Rising business costs in Singapore may be passed on to consumers
October 28, 2013 Leave a comment
Rising business costs may be passed on to consumers
SINGAPORE — As business costs continue to rise, trade associations are warning that companies may be forced to increase prices to maintain their profitability.
BY LEE YEN NEE –
4 HOURS 43 MIN AGO
SINGAPORE — As business costs continue to rise, trade associations are warning that companies may be forced to increase prices to maintain their profitability. Singapore Business Federation Chief Executive Ho Meng Kit said pressure on the business community to maintain profitability in the face of higher costs is intensifying: “Even as Singapore expects economic growth for the full year in 2013, businesses continue to face cost adjustments … there are also small and medium enterprises (SMEs) that find it harder to borrow, due to their lower profitability amid the current tougher environment. “With this in mind, it is inevitable that consumers may expect to see some costs being passed on.”The warning comes in the wake of the Monetary Authority of Singapore and the Ministry of Trade and Industry flagging last week the risk of higher core inflation as a result of rising pressure on labour, land and transport costs.
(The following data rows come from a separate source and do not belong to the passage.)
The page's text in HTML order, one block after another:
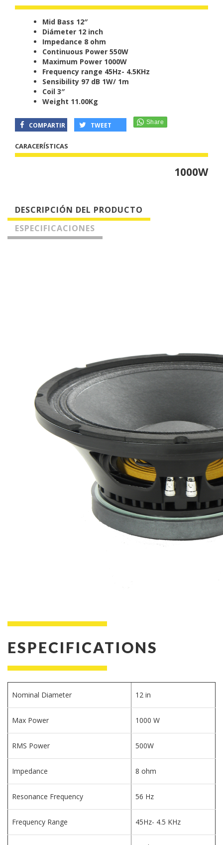
Mid Bass 12″
Diámeter 12 inch
Impedance 8 ohm
Continuous Power 550W
Maximum Power 1000W
Frequency range 45Hz- 4.5KHz
Sensibility 97 dB 1W/ 1m
Coil 3″
Weight 11.00Kg
COMPARTIR TWEET
CARACERÍSTICAS
1000W
DESCRIPCIÓN DEL PRODUCTO
ESPECIFICACIONES
ESPECIFICATIONS
Nominal Diameter 12 in
Max Power 1000 W
RMS Power 500W
Impedance 8 ohm
Resonance Frequency 56 Hz
Frequency Range 45Hz- 4.5 KHz

Mr Thomas Fernandez, Vice-President (Communications) of the Association of Small and Medium Enterprises, said rising costs have had a “detrimental” effect on the bottom line of many SMEs, which make up more than 90 per cent of all businesses in Singapore.
“Although this might not be sustainable in the long term, some companies might pass this additional cost on to consumers,” he said, adding that some businesses may resist raising prices out of fear that they will lose their competitiveness.
Businesses TODAY spoke to said that, while managing rising costs has proven to be a major headache, the bigger challenge is to remain competitive.
Mr Vincent Tan, Managing Director of food and beverage business Select Group, which manages restaurants like Peach Garden and Lerk Thai, said increasing prices would be a last resort.
“Singapore is a very competitive market — you can raise your prices, but consumers still have so many choices. So that’s the last thing we will do, unless we have tried everything else — cut costs, streamline processes, reduce manpower — and we still can’t survive,” Mr Tan said.
For civil engineering firm Samwoh, the increase in operational expenditure will inevitably be transferred to its customers, as the company has to reflect higher costs when competing for tenders.
“Labour is much more expensive now: Each foreign worker now costs S$1,800 to S$2,000 after taking into account salary, levy, accommodation and insurance. Transport costs have also increased: One lorry is now 30 to 40 per cent more expensive compared with a few years ago because COE (Certificate of Entitlement) prices are so high,” said Chief Operating Officer Ho Nyok Yong.
“All these affect margins and eventually have to be passed on to customers. When we tender for new jobs, we have to factor all these in,” Dr Ho said.
Both Select and Samwoh said they have used government grants and schemes to upgrade their operations to become more productive and reduced their reliance on manpower in order to remain competitive.
Steps that Select has taken include implementing an e-ordering and e-payment system. It also now uses a central kitchen to handle all the cooking, saving on time and manpower.
Samwoh, on the other hand, has invested in a research and development team to come up with innovations that can improve efficiency.
“We have applied some of the innovations and upgraded our machinery with more functions. One example is that we used to need eight people to pave the road. Now we need only six to get the same work done,” Dr Ho noted.
But the Singapore Chinese Chamber of Commerce & Industry (SCCCI) said more can be done to help businesses in Singapore, especially in managing manpower costs that are rising due to the tight labour market and higher foreign worker levies.
SCCCI President Thomas Chua said: “The government can consider allowing companies to retain their existing foreign workers who have performed well when their employment passes or work permits are due for renewal. This would help businesses save on the costs incurred to find and retain suitable candidates.”
“The implementation of the Fair Consideration Framework should be simple and straightforward so that businesses will not have to deal with additional compliance costs as well,” he suggested.